Congress Attacks Geithner
For Role in AIG Bailout

Jan. 27, 2010 (EIRNS)—At an outraged hearing of Rep. Edolphus Towns' (D-N.Y.) House Government Oversight Committee Jan. 27, neither Treasury Secretary Timothy Geithner, nor former Secretary Hank Paulson, nor New York Federal Reserve Board chairman Charles Friedman, nor New York Fed general counsel Thomas Baxter, would acknowledge having had anything to with the fatal decision to carry out history's biggest bailout, or knowing anything about how the decision was made. That decision, in the Fall 2008, to pour, ultimately, $200 billion in taxpayers' money into AIG insurance's holding company, was a huge "back-door bailout" to international investment banks led by Goldman Sachs. All of the above have in common very close connections to Goldman Sachs, and, along with useful-idiot Presidents George W. Bush and Barack Obama, they pushed the criminal bailout through. It triggered the beginnings of political mass strike by the angry American people, which is still growing today.

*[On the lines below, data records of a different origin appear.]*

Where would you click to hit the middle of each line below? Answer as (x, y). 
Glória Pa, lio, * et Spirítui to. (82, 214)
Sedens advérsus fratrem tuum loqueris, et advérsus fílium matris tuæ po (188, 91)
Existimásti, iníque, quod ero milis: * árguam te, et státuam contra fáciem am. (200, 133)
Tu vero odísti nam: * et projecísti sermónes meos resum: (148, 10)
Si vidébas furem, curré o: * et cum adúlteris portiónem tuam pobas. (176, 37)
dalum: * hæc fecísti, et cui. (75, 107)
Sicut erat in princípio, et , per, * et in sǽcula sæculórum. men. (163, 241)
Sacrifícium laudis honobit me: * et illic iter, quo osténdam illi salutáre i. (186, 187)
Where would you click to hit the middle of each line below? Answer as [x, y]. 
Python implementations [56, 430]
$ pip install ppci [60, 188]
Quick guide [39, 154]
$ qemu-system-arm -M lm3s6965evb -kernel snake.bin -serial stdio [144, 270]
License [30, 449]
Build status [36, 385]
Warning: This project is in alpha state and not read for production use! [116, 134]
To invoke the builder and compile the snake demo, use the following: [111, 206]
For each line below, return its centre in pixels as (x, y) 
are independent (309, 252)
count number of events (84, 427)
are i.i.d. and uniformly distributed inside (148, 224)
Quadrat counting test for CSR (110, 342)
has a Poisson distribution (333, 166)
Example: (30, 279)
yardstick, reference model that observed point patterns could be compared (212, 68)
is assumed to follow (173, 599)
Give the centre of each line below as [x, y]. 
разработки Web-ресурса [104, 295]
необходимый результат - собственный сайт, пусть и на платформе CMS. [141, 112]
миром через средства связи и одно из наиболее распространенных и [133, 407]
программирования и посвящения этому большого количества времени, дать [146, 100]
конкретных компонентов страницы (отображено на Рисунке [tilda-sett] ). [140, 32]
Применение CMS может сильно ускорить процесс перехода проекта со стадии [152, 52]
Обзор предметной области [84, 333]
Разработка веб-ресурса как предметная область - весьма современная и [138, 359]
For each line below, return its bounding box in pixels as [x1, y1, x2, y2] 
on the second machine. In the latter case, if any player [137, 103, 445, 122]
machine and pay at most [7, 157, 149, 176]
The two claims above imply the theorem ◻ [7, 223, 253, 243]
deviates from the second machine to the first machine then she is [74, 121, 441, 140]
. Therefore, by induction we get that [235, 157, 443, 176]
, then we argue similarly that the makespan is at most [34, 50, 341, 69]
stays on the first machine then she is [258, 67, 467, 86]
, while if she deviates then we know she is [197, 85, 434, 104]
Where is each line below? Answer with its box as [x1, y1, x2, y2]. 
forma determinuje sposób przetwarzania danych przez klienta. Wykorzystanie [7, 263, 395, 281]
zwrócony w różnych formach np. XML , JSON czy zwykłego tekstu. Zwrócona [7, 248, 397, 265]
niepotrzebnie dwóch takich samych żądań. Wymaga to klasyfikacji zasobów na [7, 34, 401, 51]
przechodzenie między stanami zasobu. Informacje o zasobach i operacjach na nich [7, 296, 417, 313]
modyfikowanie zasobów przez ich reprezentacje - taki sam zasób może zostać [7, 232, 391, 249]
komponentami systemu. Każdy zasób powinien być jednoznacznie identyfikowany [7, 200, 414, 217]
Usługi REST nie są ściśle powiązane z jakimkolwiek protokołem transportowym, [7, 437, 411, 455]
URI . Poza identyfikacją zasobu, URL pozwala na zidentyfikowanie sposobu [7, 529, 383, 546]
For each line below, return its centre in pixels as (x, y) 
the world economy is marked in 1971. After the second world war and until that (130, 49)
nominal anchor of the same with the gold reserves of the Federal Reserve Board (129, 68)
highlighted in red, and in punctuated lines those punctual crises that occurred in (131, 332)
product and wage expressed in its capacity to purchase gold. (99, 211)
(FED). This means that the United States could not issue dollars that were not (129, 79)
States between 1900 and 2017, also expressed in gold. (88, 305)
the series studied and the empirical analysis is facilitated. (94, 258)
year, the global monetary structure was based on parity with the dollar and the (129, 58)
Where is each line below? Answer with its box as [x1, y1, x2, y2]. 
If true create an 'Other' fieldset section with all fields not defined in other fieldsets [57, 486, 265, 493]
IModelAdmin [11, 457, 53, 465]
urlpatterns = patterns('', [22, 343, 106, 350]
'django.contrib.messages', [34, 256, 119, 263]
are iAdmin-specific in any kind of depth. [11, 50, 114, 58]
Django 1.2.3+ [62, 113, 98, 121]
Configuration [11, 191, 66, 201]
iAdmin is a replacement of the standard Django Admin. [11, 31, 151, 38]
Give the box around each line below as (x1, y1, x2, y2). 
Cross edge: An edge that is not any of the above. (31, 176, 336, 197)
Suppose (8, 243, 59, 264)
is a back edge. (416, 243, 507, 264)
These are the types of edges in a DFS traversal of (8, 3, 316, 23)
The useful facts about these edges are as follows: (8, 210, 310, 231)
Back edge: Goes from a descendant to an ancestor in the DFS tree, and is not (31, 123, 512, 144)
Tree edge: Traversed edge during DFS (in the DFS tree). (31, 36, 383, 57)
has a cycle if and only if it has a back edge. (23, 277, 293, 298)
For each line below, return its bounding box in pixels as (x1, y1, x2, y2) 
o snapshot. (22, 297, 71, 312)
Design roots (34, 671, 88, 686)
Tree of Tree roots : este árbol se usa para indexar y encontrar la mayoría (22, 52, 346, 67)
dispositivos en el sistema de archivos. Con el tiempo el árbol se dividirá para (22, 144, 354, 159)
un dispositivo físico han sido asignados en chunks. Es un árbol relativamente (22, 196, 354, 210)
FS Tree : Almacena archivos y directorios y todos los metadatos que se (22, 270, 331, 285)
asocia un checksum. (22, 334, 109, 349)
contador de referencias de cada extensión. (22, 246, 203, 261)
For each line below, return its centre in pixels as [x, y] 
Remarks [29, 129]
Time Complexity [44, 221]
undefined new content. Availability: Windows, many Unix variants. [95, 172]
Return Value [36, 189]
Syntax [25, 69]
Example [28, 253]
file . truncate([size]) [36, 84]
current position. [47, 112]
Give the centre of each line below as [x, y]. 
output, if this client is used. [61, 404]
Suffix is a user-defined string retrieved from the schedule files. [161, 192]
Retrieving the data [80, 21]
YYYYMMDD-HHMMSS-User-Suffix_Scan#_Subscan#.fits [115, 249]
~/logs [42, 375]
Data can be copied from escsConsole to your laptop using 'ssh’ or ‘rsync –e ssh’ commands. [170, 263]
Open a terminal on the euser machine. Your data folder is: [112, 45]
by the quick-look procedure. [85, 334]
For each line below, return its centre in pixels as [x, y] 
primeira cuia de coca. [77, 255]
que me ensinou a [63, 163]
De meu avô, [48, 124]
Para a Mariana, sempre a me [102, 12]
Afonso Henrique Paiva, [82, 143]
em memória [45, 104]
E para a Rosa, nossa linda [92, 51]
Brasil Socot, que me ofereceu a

The worked-up Geithner lied blatantly throughout the hearing, and added a lot of tinder to the growing "fire Geithner" blaze. During and after the hearing, three members of the Committee demanded Geithner's resignation: John Mica (R-Fla.), Stephen Lynch (D-Mass.), and Patrick McHenry (R-N.C.). Rep. John Duncan (R-Tenn.) warned Geithner, "You know, Mr. Secretary, the American people are very, very angry about what was done to bail out these banks." But despite directing their fury at Geithner about the now-exposed consequences of that bailout—in particular, the American people's ire against them—many members of this committee agreed to the bailout then, and still now repeat the big lie that it was necessary.

Lyndon LaRouche, then and now, was the one leading voice clearly denouncing it.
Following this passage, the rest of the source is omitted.